**Records provided**.
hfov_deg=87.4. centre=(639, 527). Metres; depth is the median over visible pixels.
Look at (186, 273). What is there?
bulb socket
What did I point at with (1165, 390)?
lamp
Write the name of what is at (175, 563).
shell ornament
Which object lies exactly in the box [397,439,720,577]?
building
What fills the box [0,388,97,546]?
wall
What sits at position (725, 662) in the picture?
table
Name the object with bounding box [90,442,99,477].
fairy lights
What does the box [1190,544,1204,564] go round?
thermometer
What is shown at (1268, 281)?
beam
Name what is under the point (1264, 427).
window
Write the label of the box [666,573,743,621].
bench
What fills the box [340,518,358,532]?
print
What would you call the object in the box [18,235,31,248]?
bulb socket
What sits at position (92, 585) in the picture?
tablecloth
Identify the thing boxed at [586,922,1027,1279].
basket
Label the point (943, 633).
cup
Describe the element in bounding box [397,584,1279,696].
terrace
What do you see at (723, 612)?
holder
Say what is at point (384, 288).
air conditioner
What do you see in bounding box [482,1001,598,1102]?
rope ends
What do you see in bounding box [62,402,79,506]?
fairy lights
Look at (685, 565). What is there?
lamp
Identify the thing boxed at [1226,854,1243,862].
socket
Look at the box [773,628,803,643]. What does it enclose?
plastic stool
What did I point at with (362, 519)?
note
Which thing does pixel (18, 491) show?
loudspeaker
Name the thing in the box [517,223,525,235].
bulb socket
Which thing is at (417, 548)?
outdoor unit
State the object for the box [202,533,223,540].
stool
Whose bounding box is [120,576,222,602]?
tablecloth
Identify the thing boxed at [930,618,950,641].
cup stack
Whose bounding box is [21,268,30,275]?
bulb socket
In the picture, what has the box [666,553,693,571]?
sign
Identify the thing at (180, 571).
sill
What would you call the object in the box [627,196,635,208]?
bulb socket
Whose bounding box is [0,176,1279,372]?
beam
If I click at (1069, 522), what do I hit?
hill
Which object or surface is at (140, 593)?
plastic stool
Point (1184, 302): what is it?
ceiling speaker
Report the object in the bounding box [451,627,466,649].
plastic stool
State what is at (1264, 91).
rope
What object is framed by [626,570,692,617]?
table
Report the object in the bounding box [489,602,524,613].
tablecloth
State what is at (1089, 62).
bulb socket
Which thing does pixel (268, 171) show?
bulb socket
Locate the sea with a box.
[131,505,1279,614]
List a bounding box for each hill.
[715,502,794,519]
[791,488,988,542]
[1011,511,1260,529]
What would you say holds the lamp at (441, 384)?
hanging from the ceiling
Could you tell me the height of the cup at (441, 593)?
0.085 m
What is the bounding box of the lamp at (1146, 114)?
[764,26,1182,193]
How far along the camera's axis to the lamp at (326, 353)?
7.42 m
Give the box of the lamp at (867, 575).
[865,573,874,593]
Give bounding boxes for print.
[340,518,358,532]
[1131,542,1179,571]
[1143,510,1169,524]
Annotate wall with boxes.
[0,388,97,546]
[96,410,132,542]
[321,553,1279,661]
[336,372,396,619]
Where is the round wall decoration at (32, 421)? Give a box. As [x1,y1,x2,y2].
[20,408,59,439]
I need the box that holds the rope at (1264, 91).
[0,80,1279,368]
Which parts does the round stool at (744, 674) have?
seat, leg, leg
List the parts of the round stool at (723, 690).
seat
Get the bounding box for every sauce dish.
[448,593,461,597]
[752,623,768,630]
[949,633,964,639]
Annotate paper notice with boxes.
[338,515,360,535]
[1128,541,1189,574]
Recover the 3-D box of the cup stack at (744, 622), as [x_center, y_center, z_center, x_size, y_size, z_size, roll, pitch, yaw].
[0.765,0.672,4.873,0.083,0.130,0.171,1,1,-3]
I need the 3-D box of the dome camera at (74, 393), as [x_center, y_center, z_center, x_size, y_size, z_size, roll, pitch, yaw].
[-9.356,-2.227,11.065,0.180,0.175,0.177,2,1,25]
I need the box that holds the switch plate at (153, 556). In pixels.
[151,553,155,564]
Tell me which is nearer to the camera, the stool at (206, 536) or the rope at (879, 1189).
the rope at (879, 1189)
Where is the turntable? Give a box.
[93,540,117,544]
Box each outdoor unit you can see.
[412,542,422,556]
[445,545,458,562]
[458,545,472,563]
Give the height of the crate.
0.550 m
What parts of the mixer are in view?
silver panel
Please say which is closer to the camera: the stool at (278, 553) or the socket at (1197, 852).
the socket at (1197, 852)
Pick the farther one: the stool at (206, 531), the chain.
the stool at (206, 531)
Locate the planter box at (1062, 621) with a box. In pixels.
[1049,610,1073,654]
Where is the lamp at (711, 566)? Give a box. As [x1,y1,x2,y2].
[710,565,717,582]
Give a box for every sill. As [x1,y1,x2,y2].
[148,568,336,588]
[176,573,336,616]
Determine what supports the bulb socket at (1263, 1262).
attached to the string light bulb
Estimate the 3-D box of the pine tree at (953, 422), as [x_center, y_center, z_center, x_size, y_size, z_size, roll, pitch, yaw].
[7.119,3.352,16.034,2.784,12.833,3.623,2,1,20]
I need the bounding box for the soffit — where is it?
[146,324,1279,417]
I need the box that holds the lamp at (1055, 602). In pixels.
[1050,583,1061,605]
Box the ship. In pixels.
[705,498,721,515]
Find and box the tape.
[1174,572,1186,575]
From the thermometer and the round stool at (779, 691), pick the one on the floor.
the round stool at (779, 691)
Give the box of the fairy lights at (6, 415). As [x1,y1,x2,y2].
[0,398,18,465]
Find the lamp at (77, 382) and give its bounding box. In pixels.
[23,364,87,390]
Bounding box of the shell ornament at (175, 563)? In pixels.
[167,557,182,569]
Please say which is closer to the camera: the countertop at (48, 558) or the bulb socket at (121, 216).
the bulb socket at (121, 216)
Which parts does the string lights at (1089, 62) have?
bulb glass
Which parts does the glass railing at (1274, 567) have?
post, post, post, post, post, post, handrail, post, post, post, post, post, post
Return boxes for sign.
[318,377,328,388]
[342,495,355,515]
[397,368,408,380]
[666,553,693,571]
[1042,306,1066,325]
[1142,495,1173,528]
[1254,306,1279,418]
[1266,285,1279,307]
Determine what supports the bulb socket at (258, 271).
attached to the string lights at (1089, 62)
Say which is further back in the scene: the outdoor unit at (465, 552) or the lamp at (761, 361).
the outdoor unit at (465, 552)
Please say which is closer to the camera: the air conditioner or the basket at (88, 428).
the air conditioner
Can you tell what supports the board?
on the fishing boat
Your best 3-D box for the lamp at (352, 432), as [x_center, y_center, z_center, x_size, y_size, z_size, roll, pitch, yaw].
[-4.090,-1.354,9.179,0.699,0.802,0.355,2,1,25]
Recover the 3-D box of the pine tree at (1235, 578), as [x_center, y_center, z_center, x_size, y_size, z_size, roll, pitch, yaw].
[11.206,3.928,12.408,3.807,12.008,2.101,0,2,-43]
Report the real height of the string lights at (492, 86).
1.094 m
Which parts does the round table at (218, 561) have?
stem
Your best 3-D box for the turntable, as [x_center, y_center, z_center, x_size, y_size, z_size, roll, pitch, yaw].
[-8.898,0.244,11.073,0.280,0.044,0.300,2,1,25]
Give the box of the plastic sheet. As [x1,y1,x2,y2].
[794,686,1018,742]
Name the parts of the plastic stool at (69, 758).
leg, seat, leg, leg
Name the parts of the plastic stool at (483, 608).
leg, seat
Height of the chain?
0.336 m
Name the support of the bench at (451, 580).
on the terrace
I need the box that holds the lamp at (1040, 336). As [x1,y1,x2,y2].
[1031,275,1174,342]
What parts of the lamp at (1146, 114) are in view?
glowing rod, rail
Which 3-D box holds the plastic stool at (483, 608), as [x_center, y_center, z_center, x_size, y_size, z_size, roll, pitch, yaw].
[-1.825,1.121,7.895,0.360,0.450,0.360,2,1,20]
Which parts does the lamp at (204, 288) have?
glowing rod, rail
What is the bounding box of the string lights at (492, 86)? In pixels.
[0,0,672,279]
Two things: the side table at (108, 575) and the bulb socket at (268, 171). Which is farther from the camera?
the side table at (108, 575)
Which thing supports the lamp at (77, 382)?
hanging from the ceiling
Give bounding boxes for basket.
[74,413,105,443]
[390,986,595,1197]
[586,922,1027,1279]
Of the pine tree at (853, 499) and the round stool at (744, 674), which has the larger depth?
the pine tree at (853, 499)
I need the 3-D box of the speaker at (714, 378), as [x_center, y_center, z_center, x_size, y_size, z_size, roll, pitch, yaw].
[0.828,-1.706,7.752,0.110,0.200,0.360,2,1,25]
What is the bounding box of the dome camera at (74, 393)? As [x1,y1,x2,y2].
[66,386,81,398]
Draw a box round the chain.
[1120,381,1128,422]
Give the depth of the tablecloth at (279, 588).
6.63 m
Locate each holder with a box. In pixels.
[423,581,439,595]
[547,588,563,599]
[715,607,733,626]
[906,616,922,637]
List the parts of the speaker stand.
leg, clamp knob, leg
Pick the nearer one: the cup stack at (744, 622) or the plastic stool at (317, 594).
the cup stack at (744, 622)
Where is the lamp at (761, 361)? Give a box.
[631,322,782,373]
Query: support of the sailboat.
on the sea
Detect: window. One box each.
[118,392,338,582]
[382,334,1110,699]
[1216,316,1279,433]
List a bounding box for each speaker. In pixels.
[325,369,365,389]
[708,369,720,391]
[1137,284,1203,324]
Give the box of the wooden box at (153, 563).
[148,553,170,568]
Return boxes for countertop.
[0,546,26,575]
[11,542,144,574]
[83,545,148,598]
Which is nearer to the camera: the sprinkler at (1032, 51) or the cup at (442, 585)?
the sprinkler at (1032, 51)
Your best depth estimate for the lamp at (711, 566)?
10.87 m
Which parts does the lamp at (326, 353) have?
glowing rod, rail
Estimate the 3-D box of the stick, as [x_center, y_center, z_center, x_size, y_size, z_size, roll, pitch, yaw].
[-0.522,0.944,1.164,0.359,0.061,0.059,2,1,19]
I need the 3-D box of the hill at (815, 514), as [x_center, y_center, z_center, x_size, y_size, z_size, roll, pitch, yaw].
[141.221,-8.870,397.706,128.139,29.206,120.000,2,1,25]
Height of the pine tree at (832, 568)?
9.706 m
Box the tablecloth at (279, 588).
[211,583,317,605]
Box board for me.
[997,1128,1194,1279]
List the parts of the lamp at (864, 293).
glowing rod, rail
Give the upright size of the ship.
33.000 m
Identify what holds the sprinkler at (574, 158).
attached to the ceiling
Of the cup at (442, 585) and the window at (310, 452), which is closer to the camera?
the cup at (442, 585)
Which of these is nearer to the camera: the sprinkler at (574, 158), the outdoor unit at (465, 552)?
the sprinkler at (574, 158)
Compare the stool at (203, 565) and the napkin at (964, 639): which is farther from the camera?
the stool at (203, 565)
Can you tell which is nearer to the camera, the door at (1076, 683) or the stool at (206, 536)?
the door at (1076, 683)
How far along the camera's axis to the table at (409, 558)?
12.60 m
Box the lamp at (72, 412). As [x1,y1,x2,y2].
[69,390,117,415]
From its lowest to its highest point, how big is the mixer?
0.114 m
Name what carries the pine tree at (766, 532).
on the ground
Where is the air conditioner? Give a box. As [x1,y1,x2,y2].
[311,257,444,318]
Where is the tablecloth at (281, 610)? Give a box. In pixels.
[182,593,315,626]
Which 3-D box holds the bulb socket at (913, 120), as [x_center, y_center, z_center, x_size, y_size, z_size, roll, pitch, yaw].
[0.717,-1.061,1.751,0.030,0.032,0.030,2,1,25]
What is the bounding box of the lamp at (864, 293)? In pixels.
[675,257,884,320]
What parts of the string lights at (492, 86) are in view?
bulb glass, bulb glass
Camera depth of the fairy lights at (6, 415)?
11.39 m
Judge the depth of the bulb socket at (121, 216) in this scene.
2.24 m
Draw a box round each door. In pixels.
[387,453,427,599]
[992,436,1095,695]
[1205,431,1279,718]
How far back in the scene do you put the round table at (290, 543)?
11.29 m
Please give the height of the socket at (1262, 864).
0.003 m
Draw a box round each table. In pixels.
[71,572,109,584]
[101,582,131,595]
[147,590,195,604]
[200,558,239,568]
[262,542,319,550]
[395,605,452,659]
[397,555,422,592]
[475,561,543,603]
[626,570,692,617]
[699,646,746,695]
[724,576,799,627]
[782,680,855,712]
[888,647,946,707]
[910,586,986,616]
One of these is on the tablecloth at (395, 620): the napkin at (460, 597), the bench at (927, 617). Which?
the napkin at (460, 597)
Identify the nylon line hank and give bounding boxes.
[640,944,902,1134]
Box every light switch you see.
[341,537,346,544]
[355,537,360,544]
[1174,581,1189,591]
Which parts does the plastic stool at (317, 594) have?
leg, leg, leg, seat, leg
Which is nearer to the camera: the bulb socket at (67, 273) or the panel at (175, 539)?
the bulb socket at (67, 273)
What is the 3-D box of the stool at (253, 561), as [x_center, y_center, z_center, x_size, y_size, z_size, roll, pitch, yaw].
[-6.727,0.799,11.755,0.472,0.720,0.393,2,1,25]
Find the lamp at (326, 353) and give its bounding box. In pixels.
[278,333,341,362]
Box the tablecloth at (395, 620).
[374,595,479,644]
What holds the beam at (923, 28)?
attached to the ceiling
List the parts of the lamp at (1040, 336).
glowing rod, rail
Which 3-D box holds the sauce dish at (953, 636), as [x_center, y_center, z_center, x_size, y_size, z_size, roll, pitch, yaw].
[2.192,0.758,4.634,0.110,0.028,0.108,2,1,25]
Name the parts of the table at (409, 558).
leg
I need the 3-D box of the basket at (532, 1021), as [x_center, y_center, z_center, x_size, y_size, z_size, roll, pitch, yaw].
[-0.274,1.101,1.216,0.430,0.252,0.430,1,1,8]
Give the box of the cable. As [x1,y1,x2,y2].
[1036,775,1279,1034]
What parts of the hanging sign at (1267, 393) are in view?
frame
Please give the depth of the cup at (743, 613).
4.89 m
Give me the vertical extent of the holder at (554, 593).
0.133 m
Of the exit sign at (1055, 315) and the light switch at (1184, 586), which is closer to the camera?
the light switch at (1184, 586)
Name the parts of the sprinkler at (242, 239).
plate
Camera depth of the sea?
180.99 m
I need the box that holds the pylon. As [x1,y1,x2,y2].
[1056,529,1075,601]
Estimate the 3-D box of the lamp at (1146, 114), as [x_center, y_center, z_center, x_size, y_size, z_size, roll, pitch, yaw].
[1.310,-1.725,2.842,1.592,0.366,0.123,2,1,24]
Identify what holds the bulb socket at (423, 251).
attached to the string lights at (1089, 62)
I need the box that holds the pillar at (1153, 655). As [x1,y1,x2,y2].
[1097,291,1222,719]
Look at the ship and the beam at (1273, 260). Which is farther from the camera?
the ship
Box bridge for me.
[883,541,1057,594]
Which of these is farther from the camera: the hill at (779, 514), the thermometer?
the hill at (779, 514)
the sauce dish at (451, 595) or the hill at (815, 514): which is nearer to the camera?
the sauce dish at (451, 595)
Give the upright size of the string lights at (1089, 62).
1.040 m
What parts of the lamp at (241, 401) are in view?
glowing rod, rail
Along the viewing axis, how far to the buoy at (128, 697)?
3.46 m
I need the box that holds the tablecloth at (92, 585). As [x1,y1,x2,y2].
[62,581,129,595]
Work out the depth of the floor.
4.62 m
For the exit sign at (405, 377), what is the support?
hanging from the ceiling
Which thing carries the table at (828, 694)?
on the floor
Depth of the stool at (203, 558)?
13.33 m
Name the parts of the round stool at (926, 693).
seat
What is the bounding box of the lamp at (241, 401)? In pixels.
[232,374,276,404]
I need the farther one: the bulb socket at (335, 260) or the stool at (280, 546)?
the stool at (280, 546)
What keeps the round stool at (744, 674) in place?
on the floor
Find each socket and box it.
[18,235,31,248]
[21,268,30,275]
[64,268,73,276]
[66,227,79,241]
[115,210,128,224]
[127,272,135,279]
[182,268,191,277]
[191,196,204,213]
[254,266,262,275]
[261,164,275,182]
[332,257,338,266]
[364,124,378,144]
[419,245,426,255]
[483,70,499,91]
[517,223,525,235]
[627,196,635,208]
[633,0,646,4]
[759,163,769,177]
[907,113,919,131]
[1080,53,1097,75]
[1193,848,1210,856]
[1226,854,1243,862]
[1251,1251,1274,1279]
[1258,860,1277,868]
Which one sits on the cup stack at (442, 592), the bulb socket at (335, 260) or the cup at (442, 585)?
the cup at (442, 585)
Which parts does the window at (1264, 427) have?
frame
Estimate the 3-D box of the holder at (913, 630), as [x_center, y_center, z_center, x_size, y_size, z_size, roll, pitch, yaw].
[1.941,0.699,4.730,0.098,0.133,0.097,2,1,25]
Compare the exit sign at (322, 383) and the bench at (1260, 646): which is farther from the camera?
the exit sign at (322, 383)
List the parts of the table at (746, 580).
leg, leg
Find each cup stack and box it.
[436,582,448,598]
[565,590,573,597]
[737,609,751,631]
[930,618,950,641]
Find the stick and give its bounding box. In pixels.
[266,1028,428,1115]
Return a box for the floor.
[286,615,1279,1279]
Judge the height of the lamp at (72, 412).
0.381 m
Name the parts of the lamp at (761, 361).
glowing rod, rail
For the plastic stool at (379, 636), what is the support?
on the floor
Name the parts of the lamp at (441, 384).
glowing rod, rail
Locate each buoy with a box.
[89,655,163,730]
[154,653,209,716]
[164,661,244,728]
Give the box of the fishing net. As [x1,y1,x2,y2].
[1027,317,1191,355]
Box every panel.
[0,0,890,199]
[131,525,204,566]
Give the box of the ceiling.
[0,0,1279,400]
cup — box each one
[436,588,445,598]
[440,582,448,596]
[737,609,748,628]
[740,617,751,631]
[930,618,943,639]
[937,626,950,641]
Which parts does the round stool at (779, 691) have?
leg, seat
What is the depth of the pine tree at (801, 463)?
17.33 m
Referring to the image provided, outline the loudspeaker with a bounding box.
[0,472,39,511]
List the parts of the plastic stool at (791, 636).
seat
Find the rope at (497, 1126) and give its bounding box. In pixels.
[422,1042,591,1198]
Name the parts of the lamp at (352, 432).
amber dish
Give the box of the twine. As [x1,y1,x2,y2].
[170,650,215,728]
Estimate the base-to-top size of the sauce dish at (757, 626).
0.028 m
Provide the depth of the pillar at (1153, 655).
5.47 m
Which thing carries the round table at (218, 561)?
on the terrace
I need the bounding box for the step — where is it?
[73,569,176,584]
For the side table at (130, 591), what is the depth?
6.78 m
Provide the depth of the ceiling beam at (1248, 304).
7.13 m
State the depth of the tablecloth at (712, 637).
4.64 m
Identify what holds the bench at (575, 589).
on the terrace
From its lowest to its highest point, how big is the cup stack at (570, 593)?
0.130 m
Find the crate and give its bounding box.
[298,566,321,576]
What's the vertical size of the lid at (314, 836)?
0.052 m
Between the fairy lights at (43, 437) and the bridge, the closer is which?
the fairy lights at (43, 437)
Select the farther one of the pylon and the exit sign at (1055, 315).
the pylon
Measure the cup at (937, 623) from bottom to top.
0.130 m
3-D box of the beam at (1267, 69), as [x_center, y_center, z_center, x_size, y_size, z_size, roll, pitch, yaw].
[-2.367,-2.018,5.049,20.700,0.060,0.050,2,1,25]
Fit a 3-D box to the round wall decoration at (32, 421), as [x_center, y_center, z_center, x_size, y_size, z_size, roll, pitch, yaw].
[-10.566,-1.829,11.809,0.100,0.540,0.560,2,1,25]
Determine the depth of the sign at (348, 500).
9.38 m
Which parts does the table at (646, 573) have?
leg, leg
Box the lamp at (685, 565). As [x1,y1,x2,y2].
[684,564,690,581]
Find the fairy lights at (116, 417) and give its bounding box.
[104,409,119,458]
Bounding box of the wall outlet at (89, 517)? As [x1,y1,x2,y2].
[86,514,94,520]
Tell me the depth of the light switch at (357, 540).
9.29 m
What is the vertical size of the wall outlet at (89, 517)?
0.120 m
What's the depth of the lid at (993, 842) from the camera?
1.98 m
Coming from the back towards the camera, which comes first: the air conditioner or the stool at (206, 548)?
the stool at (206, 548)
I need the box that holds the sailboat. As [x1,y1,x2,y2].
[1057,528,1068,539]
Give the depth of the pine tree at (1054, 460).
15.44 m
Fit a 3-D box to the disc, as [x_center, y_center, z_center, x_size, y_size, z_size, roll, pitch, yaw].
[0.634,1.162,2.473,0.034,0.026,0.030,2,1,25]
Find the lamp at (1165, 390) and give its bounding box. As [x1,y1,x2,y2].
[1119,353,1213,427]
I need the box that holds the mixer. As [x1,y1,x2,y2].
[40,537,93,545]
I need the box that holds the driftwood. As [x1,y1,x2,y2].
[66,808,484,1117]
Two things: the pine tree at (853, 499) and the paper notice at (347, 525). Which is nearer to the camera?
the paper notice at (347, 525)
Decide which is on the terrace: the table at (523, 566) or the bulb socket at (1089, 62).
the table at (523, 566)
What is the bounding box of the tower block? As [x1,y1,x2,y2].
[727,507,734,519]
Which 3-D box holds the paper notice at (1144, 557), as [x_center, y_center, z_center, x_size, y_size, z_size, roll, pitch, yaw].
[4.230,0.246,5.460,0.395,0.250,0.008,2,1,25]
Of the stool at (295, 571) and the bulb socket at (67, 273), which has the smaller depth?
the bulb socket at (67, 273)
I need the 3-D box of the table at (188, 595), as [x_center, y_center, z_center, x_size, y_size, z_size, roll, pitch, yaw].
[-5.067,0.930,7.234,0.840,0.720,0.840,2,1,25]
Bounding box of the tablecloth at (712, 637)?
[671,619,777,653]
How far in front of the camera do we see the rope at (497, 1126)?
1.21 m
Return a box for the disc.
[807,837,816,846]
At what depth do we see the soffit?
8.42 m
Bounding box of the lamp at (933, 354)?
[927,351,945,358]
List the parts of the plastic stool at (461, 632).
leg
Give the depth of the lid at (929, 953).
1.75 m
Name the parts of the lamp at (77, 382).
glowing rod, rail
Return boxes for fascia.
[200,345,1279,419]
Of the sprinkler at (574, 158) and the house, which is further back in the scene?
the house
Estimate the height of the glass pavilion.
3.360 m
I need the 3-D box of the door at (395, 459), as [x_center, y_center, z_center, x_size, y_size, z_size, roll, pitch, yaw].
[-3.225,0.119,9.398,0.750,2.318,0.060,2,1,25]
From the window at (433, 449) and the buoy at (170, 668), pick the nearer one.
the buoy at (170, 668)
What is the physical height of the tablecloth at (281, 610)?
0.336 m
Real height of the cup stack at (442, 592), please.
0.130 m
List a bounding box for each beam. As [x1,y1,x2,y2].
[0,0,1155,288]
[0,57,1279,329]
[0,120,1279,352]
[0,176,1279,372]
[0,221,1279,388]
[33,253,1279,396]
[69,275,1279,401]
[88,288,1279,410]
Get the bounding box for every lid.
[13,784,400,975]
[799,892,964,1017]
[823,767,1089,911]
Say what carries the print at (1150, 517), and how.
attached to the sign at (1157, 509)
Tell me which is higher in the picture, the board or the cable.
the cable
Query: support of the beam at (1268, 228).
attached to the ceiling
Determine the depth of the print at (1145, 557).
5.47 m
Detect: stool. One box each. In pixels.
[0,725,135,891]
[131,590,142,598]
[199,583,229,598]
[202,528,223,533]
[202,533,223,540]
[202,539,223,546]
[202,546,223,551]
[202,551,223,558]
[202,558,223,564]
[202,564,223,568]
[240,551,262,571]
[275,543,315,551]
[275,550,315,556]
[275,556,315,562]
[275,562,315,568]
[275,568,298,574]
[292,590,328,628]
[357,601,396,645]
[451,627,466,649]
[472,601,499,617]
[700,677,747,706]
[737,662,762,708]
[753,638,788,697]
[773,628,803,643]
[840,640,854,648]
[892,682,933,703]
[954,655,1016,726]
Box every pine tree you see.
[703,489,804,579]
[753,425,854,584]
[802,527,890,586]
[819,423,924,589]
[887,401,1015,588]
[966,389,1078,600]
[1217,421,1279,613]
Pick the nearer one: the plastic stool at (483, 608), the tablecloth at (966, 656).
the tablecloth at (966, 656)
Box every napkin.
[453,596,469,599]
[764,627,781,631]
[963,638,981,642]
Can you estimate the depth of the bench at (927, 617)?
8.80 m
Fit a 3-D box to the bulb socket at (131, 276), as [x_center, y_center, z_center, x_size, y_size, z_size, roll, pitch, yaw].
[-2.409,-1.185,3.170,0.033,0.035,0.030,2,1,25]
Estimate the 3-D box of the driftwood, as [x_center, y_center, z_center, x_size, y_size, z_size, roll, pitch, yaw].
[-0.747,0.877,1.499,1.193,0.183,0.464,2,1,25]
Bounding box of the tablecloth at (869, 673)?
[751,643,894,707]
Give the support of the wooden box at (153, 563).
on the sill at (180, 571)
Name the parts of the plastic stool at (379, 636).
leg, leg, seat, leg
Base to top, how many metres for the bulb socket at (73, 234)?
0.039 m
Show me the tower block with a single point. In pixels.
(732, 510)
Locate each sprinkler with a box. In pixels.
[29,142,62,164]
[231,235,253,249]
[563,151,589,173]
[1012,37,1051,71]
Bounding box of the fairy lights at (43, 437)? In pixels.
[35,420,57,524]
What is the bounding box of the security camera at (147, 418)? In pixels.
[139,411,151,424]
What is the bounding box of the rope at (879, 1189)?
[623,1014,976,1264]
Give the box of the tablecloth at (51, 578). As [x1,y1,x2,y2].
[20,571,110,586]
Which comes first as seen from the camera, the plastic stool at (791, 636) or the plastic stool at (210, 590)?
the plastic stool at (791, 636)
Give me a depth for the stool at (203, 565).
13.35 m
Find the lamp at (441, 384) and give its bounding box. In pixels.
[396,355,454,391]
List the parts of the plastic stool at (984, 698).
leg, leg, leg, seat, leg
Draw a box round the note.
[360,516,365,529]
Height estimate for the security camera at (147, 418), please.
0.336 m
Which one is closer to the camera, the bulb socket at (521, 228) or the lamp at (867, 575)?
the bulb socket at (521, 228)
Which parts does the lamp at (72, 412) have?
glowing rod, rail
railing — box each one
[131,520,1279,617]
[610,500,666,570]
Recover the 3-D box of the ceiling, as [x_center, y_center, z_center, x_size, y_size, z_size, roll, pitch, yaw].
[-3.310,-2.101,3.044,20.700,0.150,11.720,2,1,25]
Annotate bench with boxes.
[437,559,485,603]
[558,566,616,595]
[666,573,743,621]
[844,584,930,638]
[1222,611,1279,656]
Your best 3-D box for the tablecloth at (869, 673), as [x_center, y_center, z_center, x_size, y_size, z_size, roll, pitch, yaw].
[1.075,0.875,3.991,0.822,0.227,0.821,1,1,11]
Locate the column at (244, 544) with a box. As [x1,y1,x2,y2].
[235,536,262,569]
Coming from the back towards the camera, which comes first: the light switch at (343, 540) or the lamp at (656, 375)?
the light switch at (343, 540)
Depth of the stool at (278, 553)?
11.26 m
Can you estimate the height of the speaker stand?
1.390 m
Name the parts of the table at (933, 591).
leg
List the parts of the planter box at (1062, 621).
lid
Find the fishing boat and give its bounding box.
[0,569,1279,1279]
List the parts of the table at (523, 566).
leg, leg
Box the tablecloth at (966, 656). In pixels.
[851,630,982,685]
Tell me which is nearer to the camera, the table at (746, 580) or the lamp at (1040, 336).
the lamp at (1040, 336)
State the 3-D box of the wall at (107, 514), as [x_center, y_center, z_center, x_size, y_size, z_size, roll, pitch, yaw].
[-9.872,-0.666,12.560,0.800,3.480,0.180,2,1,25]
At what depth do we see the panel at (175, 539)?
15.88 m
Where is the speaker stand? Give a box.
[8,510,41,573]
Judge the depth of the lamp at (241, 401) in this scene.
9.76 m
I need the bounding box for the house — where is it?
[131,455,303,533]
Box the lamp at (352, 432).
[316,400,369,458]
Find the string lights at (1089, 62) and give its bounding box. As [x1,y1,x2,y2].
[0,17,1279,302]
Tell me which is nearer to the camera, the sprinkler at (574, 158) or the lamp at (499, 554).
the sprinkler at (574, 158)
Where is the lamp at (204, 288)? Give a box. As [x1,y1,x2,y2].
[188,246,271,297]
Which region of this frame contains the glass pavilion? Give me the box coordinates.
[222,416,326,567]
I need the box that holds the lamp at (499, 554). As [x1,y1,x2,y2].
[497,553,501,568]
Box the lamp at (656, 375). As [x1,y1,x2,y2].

**Exercise**. Within the data above, the span starting at the line containing "Which object or surface is at (140, 593)?" and ending at the line containing "Annotate wall with boxes." is to be retyped exactly, with no other lines.

**Task response**.
Which object or surface is at (140, 593)?
plastic stool
Point (1184, 302): what is it?
ceiling speaker
Report the object in the bounding box [451,627,466,649].
plastic stool
State what is at (1264, 91).
rope
What object is framed by [626,570,692,617]?
table
Report the object in the bounding box [489,602,524,613].
tablecloth
State what is at (1089, 62).
bulb socket
Which thing does pixel (268, 171) show?
bulb socket
Locate the sea with a box.
[131,505,1279,614]
List a bounding box for each hill.
[715,502,794,519]
[791,488,988,542]
[1011,511,1260,529]
What would you say holds the lamp at (441, 384)?
hanging from the ceiling
Could you tell me the height of the cup at (441, 593)?
0.085 m
What is the bounding box of the lamp at (1146, 114)?
[764,26,1182,193]
How far along the camera's axis to the lamp at (326, 353)?
7.42 m
Give the box of the lamp at (867, 575).
[865,573,874,593]
Give bounding boxes for print.
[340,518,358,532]
[1131,542,1179,571]
[1143,510,1169,524]
Annotate wall with boxes.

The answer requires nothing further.